■ **Required work**: Search the data below, and report every line in which "sqlplus" occurs.
(Record set Opens)
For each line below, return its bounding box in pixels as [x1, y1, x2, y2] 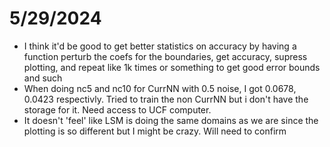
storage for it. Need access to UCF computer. [23, 103, 212, 116]
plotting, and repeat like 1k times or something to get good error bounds [23, 61, 321, 73]
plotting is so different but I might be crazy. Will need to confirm [23, 125, 287, 137]
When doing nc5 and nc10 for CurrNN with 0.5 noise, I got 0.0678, [23, 82, 297, 94]
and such [23, 72, 63, 84]
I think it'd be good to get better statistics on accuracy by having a [23, 40, 297, 52]
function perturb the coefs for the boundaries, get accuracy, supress [23, 50, 308, 62]
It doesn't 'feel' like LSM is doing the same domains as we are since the [23, 114, 319, 126]
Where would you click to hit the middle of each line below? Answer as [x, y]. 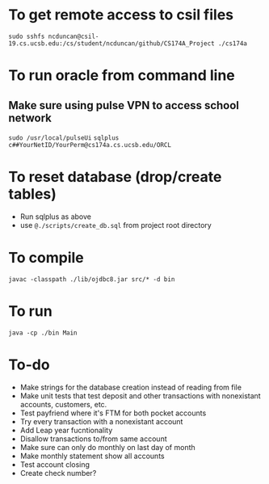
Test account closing [55, 464]
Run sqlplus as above [55, 217]
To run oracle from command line [122, 76]
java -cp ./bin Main [43, 333]
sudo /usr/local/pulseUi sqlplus [64, 138]
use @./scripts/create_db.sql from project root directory [116, 225]
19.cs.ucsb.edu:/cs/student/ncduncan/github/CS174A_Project [112, 43]
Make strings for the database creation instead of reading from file [131, 387]
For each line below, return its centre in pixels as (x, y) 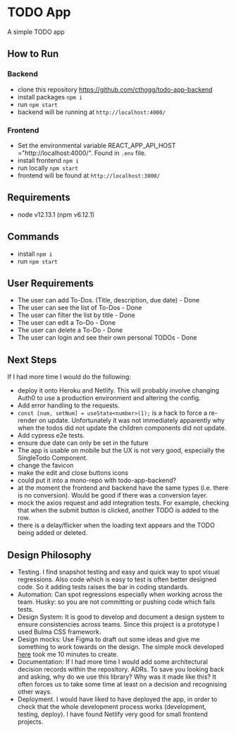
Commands (33, 237)
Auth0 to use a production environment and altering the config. (109, 398)
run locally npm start (48, 168)
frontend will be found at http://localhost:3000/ (89, 175)
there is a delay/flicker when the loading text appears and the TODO (116, 525)
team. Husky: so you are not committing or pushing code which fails (116, 602)
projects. (30, 721)
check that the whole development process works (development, (112, 706)
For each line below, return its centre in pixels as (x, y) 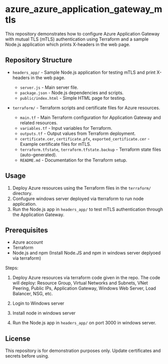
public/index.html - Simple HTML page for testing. (73, 98)
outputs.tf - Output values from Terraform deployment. (78, 133)
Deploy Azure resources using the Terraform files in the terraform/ (82, 188)
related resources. (39, 123)
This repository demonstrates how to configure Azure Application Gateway (82, 34)
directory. (22, 193)
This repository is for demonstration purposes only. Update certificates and (83, 351)
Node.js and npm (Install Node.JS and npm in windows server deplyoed (87, 253)
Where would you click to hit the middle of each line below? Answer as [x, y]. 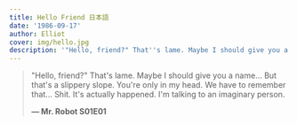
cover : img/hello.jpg [49, 42]
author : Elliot [37, 34]
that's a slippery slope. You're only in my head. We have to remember [158, 85]
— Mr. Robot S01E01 [68, 112]
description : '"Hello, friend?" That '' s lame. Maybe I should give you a [149, 50]
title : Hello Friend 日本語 [59, 17]
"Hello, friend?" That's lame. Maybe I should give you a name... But [154, 75]
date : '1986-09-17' [45, 26]
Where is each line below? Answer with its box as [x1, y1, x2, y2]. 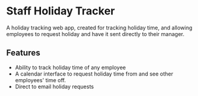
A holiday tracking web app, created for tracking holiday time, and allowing [6, 24, 193, 31]
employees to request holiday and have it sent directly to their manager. [6, 30, 185, 37]
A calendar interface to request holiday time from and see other [14, 70, 174, 77]
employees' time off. [14, 76, 66, 83]
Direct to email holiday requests [14, 83, 94, 90]
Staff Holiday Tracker [6, 4, 115, 18]
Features [6, 48, 40, 58]
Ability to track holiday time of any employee [14, 64, 126, 71]
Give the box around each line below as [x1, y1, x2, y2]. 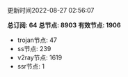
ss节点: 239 [17, 45, 51, 52]
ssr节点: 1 [17, 62, 45, 70]
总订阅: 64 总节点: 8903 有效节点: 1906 [7, 21, 121, 29]
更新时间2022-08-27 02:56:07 [7, 6, 95, 14]
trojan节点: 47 [17, 36, 58, 44]
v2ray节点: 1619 [17, 53, 63, 62]
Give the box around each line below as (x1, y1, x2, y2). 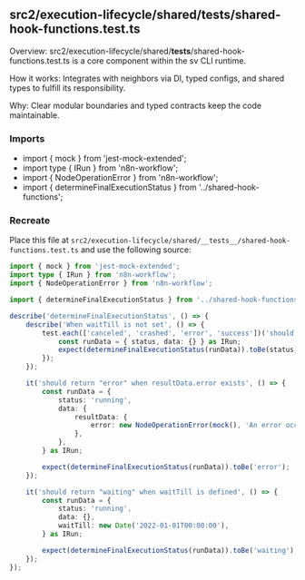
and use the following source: (80, 244, 192, 255)
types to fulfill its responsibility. (9, 82, 126, 93)
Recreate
(Record set Closes)
■ **Written response**:
Run sqlplus as above [55, 217]
sudo /usr/local/pulseUi sqlplus [64, 138]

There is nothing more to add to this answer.